*Required work*: Reproduce exactly, from the data that follows, the line with "two technologies makes", the line with "complex design allows", and every line that lies between them.

Excerpts from a dataset:
::::

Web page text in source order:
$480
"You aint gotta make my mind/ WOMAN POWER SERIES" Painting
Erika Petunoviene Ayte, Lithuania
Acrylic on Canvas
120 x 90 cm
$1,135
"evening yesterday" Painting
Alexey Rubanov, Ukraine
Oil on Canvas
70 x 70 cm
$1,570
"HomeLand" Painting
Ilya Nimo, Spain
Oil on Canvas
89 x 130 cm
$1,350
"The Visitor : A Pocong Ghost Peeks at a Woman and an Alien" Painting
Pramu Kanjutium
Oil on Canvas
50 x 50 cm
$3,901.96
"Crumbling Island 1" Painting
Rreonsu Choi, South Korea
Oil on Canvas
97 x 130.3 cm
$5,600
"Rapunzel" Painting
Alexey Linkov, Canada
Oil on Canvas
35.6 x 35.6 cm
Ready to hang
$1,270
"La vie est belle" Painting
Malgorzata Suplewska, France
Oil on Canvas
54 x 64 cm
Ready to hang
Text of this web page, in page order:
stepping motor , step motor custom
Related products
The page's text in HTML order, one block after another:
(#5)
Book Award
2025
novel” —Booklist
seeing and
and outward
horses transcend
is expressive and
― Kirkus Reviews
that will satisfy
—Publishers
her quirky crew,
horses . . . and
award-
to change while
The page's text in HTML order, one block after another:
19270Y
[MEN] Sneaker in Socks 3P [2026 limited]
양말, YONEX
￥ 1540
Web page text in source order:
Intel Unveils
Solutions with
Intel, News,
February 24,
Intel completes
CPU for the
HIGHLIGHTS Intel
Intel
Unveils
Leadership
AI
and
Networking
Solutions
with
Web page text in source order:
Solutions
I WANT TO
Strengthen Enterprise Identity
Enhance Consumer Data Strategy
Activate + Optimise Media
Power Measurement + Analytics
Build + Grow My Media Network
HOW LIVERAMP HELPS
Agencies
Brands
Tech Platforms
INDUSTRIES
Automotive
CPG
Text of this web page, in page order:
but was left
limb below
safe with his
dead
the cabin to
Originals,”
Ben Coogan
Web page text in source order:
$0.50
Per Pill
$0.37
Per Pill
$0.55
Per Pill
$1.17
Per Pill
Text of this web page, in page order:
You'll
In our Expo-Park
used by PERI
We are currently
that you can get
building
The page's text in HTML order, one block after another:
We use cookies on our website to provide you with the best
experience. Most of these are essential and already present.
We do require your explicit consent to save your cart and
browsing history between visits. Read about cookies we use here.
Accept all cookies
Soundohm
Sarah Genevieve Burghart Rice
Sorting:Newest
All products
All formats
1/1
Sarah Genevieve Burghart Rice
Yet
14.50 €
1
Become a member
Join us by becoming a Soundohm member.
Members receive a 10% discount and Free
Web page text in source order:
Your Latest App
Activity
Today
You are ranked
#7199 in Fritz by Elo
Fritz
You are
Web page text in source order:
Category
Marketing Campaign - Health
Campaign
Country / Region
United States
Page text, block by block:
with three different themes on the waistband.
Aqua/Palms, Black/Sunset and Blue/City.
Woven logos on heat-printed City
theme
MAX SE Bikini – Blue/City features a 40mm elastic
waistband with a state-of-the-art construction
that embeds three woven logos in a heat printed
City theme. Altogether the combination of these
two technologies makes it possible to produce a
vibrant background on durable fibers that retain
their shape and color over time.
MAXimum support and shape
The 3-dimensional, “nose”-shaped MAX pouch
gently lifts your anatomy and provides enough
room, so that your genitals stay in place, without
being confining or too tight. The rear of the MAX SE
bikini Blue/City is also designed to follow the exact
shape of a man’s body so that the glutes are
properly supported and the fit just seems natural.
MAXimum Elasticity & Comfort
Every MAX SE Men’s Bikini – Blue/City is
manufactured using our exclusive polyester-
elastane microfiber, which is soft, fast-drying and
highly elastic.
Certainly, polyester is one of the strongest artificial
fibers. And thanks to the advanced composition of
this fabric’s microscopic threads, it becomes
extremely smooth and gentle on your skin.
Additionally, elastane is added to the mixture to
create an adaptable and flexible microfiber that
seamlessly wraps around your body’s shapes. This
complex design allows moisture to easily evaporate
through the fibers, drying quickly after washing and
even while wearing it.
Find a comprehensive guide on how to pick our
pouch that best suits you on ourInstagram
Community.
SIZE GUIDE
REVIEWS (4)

::::

*Written reply*:
two technologies makes it possible to produce a
vibrant background on durable fibers that retain
their shape and color over time.
MAXimum support and shape
The 3-dimensional, “nose”-shaped MAX pouch
gently lifts your anatomy and provides enough
room, so that your genitals stay in place, without
being confining or too tight. The rear of the MAX SE
bikini Blue/City is also designed to follow the exact
shape of a man’s body so that the glutes are
properly supported and the fit just seems natural.
MAXimum Elasticity & Comfort
Every MAX SE Men’s Bikini – Blue/City is
manufactured using our exclusive polyester-
elastane microfiber, which is soft, fast-drying and
highly elastic.
Certainly, polyester is one of the strongest artificial
fibers. And thanks to the advanced composition of
this fabric’s microscopic threads, it becomes
extremely smooth and gentle on your skin.
Additionally, elastane is added to the mixture to
create an adaptable and flexible microfiber that
seamlessly wraps around your body’s shapes. This
complex design allows moisture to easily evaporate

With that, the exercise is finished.